DARI Anas r.a. bahwa Nabi pernah ditanya mengenai khamr yang dijadikan cuka. Beliau menjawab, “Tidak boleh.” (HR. Ahmad)
Abu Thalhah pernah bertanya kepada Nabi mengenai anak-anak yatim yang mewarisi khamr. Beliau menjawab, “Bakarlah khamr itu.” Kemudian Abu Thalhh bertanya, “Apakah kita tidak boleh menjadikannya sebagai cuka?” Nabi pun menjawab, “Tidak.” (HR. Ahmad)
Ibnu Qayyim mengatakan, “Hadits itu diperoleh dari Umar bin Khaththab, dan kami tidak melihat adanya sanggahan dari para sahabat. Tetapi masyarakat Madinah masih tetap menolak hal itu.”
Sedangkan Al-Hakim mengatakan, “Aku pernah mendengar Abu Hasan bin Ali Isa Al-Hibari mengatakan, bahwa aku pernah mendengar Muhammad bin Ishaq mengatakan, aku pernah mendengar Abu Qatadah bin Sa’id mengatakan, aku pernah datang ke Madinah semasa hidupnya Imam Malik, lalu aku menghadap seorang hakim dan kukatakan padanya, apakah engkau mempunyai cuka dari khamr?
Lalu dia berkata, “Subhanallah, hal itu diharamkan oleh Rasulullah.”
Selanjutnya, setelah wafatnya Imam Malik, aku (Qutaibah) pergi lagi ke Madinah kemudian aku katakana hal yang sama kepada penduduk di sana, tetapi tidak ada seorang pun yang menentang ucapanku tersebut.”
Dalam kitab Al-Hujjah Al-Balighah, ditanyakan mengenai khamr yang dibuat cuka.
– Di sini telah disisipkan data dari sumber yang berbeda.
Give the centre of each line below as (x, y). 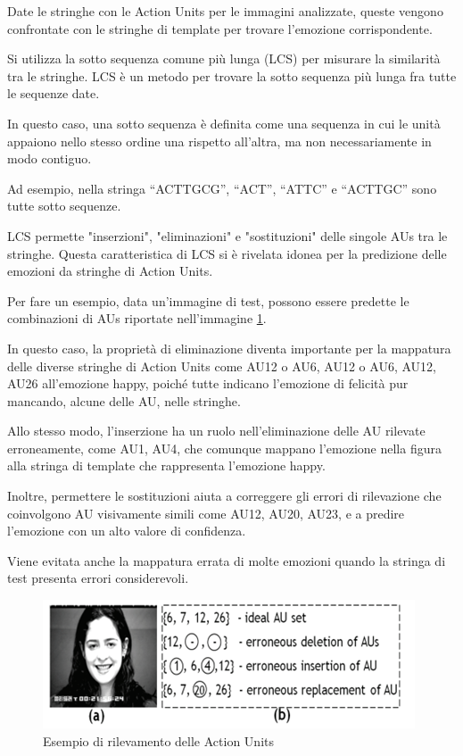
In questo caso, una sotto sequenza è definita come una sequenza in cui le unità (224, 123)
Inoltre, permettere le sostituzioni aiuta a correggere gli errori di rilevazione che (224, 496)
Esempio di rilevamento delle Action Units (158, 740)
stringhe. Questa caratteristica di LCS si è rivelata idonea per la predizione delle (227, 253)
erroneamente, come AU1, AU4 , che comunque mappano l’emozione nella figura (224, 448)
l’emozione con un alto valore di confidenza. (127, 531)
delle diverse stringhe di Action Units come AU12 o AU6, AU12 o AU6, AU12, (222, 366)
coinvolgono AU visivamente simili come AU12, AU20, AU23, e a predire (206, 513)
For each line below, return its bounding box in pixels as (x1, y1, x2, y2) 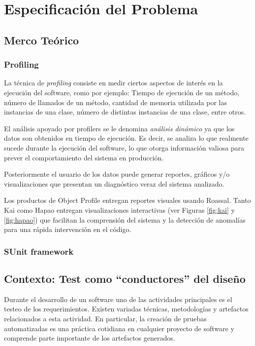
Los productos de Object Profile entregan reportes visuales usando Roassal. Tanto (4, 195, 251, 205)
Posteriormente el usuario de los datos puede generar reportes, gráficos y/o (4, 169, 230, 179)
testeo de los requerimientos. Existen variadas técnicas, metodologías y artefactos (4, 304, 249, 314)
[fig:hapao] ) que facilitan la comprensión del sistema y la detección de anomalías (4, 214, 246, 225)
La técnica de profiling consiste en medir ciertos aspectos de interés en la (4, 77, 223, 88)
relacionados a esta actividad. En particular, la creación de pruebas (4, 313, 207, 323)
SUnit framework (4, 245, 74, 257)
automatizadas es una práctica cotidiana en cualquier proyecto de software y (4, 323, 234, 333)
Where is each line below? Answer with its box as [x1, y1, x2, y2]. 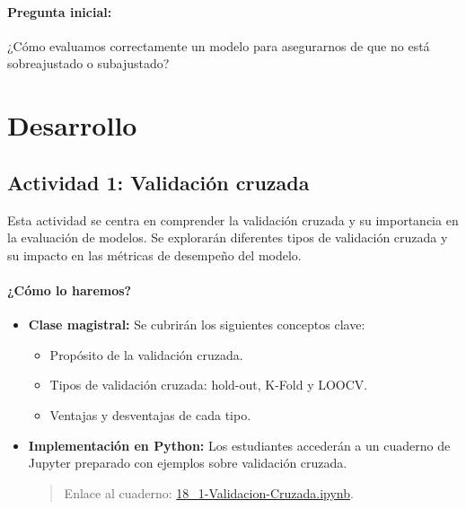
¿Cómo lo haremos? [7, 280, 132, 299]
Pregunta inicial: [7, 2, 112, 21]
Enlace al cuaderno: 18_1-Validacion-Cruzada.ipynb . [64, 483, 354, 502]
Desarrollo [7, 107, 137, 144]
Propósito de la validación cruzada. [49, 345, 243, 364]
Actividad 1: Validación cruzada [7, 168, 310, 196]
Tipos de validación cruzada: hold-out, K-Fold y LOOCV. [49, 375, 368, 394]
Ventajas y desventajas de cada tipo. [49, 405, 251, 424]
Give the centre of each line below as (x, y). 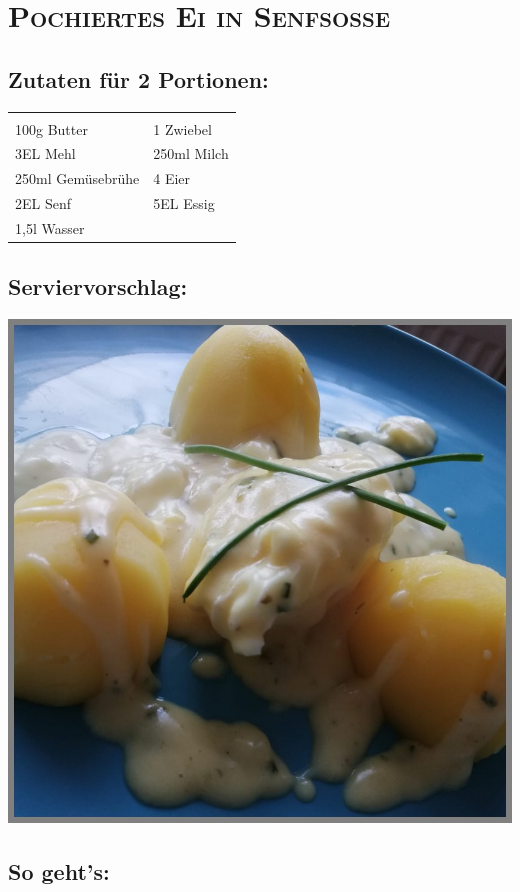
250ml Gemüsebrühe (77, 178)
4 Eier (172, 178)
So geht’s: (59, 871)
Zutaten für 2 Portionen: (138, 78)
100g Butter (51, 128)
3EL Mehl (45, 153)
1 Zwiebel (182, 128)
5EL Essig (184, 203)
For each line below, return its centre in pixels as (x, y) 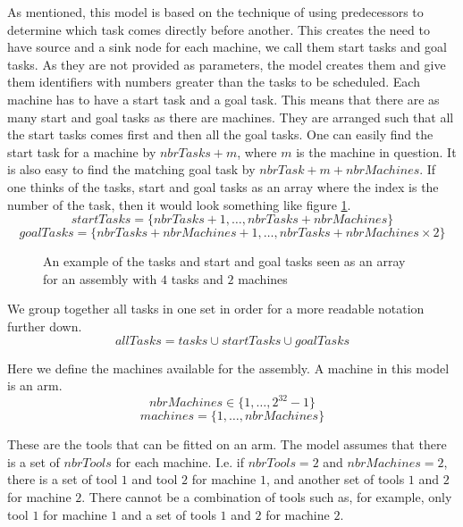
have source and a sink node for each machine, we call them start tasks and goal (227, 47)
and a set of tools (168, 514)
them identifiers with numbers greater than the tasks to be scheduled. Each (214, 82)
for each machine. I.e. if (180, 461)
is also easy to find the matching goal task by (131, 169)
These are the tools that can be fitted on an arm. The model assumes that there (227, 444)
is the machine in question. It (376, 151)
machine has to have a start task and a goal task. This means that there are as (223, 99)
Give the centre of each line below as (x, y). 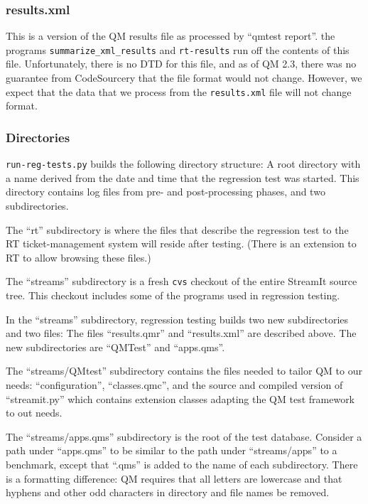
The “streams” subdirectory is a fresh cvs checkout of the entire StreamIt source (182, 281)
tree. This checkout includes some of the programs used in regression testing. (173, 295)
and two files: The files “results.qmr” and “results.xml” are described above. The (181, 333)
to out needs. (34, 413)
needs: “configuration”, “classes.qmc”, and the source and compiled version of (174, 384)
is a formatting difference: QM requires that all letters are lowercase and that (174, 478)
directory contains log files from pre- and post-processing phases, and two (166, 192)
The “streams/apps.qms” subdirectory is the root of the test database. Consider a (184, 436)
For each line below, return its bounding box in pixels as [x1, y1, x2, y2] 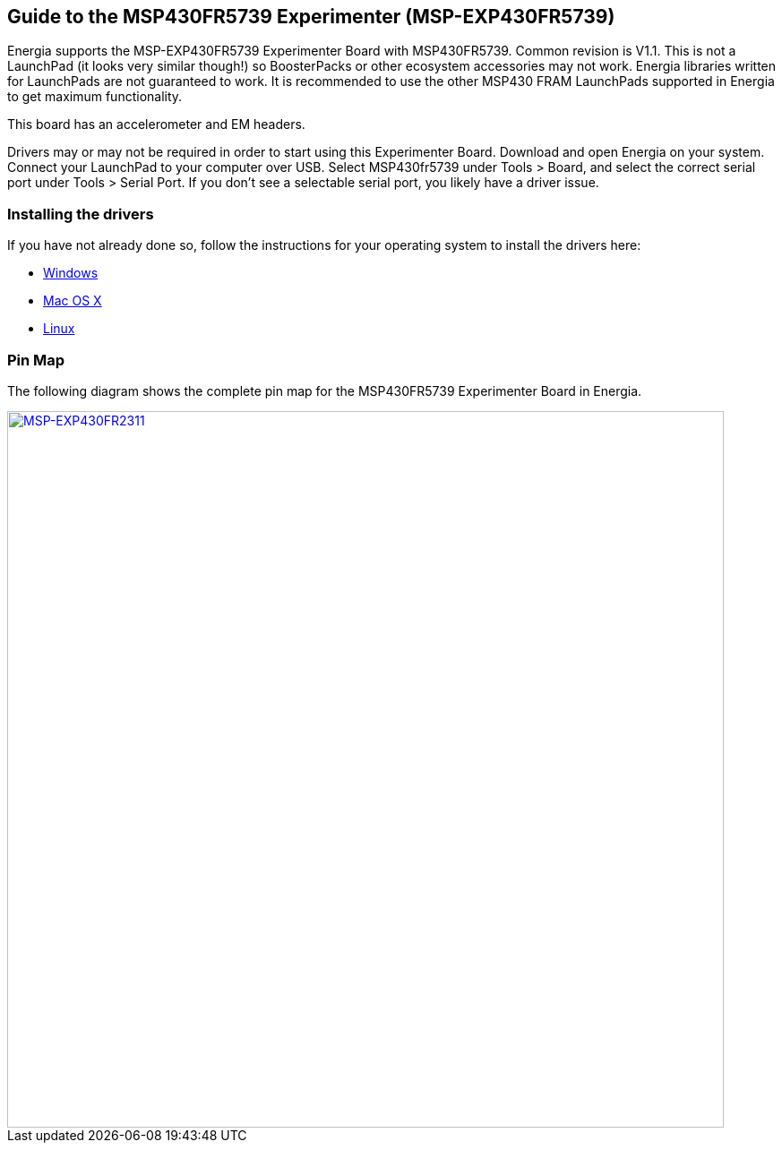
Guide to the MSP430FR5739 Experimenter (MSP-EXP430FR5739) [7, 5, 615, 28]
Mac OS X [43, 293, 102, 309]
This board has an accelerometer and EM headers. [7, 116, 305, 133]
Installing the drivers [7, 204, 154, 223]
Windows [43, 265, 99, 281]
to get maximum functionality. [7, 89, 183, 105]
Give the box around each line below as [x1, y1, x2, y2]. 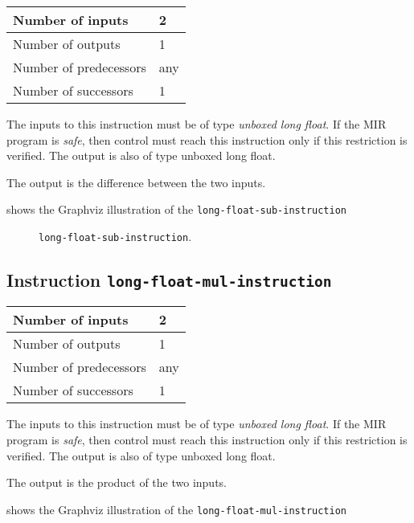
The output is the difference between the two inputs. [6, 174, 266, 190]
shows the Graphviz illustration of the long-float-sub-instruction [6, 201, 347, 218]
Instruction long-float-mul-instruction [6, 268, 332, 292]
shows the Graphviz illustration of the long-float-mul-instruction [6, 501, 347, 517]
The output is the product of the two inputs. [6, 474, 227, 491]
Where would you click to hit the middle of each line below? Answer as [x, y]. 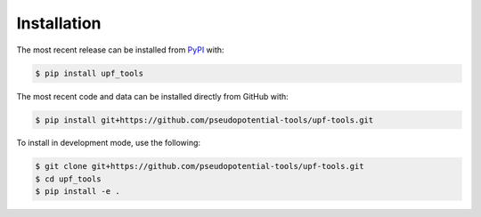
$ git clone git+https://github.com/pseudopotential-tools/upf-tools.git [200, 166]
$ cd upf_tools [68, 179]
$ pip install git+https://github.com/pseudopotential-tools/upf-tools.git [204, 120]
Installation [59, 23]
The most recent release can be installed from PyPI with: [120, 50]
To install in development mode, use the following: [108, 143]
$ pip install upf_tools [90, 73]
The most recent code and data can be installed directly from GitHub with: [152, 96]
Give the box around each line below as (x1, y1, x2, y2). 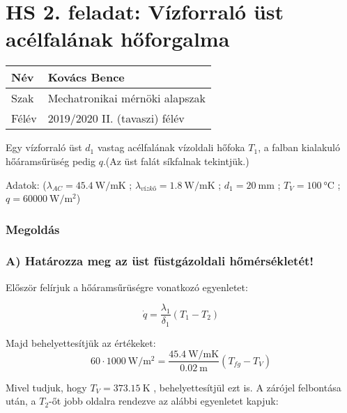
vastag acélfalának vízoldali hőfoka (97, 140, 245, 155)
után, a (6, 393, 36, 408)
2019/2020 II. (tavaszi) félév (47, 110, 185, 127)
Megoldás (6, 220, 60, 237)
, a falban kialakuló (258, 140, 341, 155)
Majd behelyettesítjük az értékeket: (6, 335, 156, 350)
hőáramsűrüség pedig (6, 153, 95, 168)
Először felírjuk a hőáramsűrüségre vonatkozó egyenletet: (6, 279, 248, 294)
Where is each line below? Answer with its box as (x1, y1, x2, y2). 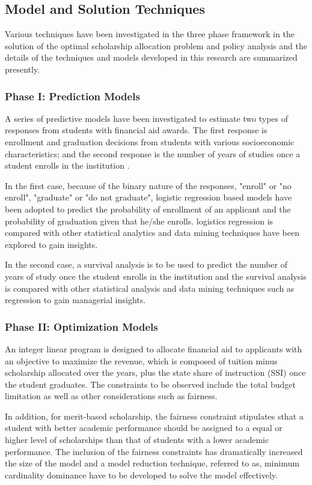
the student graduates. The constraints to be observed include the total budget (5, 378, 296, 390)
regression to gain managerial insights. (5, 294, 146, 306)
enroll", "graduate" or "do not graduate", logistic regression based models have (5, 191, 292, 203)
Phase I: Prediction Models (5, 88, 140, 103)
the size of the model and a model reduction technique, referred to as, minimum (5, 457, 299, 469)
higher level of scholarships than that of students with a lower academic (5, 433, 269, 446)
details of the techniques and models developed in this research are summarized (5, 51, 298, 64)
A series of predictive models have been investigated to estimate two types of (5, 112, 289, 124)
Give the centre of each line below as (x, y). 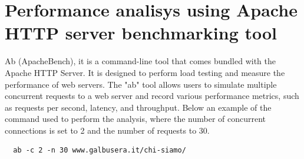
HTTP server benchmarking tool (141, 33)
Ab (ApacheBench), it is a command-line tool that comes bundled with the (140, 61)
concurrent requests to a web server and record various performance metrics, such (152, 96)
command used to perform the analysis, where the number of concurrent (136, 119)
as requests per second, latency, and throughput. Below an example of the (138, 107)
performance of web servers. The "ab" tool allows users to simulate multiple (141, 84)
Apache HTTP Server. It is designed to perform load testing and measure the (145, 72)
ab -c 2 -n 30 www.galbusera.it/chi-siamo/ (100, 150)
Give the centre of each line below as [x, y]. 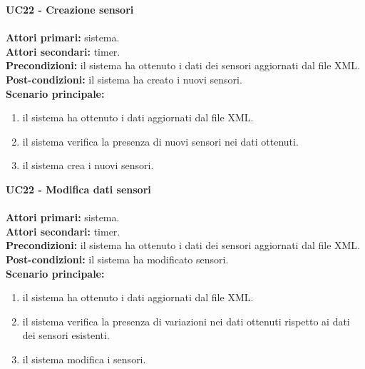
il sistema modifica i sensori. [84, 359]
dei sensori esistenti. [66, 335]
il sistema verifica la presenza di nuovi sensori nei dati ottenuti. [160, 141]
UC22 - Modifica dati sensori [78, 189]
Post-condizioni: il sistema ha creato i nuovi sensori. [124, 79]
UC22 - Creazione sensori [70, 9]
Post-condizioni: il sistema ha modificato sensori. [117, 259]
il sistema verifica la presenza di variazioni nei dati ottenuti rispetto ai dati [186, 321]
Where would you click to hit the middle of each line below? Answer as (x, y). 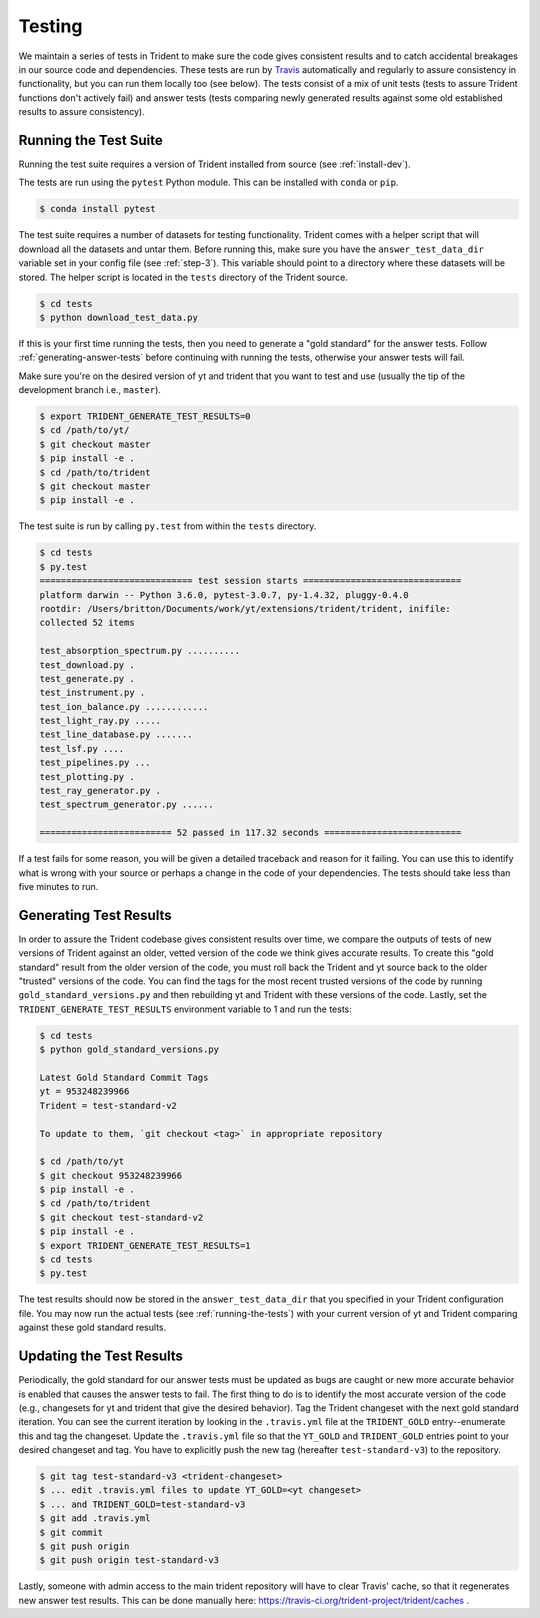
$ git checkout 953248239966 (111, 1175)
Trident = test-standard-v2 (108, 1105)
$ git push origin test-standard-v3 (129, 1560)
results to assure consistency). (81, 112)
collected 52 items (87, 623)
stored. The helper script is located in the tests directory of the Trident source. (183, 277)
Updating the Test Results (101, 1356)
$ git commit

Dan diberikan jawabannya, tidak boleh.
Selanjutnya dikatakan, “Aku menggunakannya untuk berobat.”
Beliau pun menjawab, “Sesungguhnya ia bukanlah obat, melainkan penyakit.”
Mengenai hal itu, saya katakana, ketika orang-orang gandrung pada khamr mereka berusaha mencari alasan supaya mereka dapat meminumnya. Yang demikian itu tidak akan berakhir kecuali dengan cara melarangnya dalm segala keadaan, supaya tidak seorang pun yang mencari-cari lagi alasan untuk meminumnya.[]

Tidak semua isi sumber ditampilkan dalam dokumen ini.